(Collected data entries)
◇ ◇ ◇
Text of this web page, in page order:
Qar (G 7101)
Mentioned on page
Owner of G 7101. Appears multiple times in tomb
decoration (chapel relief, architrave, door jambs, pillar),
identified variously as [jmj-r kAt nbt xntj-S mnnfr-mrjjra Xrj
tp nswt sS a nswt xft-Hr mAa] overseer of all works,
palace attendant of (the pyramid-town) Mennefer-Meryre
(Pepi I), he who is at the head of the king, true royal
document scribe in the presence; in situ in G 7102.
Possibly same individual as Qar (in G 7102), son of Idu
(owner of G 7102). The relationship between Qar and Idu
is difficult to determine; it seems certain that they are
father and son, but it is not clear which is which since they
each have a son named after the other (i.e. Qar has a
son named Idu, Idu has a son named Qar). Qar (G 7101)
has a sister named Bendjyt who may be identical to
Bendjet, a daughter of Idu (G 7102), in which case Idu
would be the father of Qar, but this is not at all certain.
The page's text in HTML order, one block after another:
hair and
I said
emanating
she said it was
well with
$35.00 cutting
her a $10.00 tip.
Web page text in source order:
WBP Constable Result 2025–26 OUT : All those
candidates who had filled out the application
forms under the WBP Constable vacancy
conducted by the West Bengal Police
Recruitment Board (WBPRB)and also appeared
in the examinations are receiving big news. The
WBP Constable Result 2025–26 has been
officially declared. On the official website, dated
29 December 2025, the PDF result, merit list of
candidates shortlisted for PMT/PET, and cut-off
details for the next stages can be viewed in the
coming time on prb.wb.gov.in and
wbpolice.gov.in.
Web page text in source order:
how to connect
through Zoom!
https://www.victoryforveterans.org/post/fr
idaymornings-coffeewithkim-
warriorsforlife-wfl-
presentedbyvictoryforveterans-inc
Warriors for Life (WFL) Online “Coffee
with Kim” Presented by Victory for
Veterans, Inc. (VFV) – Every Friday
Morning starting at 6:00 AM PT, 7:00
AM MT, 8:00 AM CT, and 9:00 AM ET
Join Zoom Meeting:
◇ ◇ ◇
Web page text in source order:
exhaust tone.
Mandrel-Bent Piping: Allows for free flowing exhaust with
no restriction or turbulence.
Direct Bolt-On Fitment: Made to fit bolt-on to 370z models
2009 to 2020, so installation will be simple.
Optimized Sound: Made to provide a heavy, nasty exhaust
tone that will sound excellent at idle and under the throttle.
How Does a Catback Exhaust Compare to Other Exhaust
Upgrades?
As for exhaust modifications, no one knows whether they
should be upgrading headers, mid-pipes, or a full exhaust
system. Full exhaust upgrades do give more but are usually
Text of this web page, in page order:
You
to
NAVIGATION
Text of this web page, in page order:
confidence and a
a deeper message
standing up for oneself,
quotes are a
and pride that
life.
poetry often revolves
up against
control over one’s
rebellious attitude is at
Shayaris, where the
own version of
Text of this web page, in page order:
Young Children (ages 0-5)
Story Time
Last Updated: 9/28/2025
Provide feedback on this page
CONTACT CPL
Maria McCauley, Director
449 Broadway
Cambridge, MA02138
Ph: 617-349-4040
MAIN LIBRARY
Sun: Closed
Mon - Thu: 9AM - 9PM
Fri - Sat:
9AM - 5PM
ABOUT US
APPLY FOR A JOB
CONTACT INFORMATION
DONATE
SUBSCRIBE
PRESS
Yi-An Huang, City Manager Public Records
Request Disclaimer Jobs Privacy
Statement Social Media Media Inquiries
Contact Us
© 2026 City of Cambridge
◇ ◇ ◇
Look through the entries for the string "Constable". Every line that has it belongs in the answer.

WBP Constable Result 2025–26 OUT : All those
forms under the WBP Constable vacancy
WBP Constable Result 2025–26 has been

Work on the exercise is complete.